While Ghazals are going down the popularity charts 
('The fading notes', July 24), it would be unfair to put the blame on technology and synthesizers. Electric guitars and synthesizers have brought in much-needed freshness and need not be shunned. The fact is that the Ghazal has never been the choice of the masses. In the past too, Ghazal was lapped up by a niche audience with a distinctive preference for not just the music but also the melody and lyrics. It was never meant only for the ears but also for the hearts.

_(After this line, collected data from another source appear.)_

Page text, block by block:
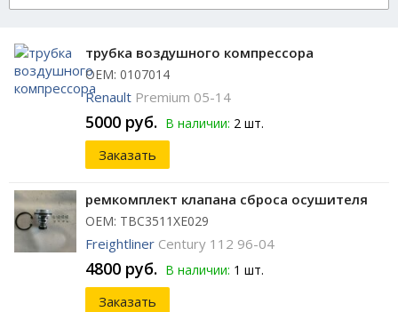
трубка воздушного компрессора
ОЕМ: 0107014
Renault Premium 05-14
5000 руб. В наличии: 2 шт.
Заказать
ремкомплект клапана сброса осушителя
ОЕМ: TBC3511XE029
Freightliner Century 112 96-04
4800 руб. В наличии: 1 шт.
Заказать
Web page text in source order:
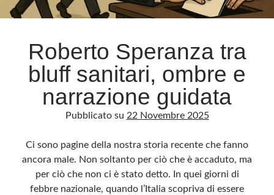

That is why, the spoof on Ghazals in the film, " Delhi Belly", need not be taken so seriously.

Sanjeev Trikha, Fatehabad

Born to fly

Apropos Khushwant Singh's 'Born to fly' ( May 28 ). The word 'aviation' is a gift from birds to humanity. Birds inspired the Wright Brothers to fly and invent the aeroplane. Birds have enjoyed an enduring relationship with human beings and should have the right to stay in homes, which give them shelter, food and company.

But a word of caution. A bird lover died recently because of ' Allergic Bronchopulmonary Aspergillosis' (ABPA) caused by an allergy to bird droppings. The fungus that causes the infection is harboured by these droppings.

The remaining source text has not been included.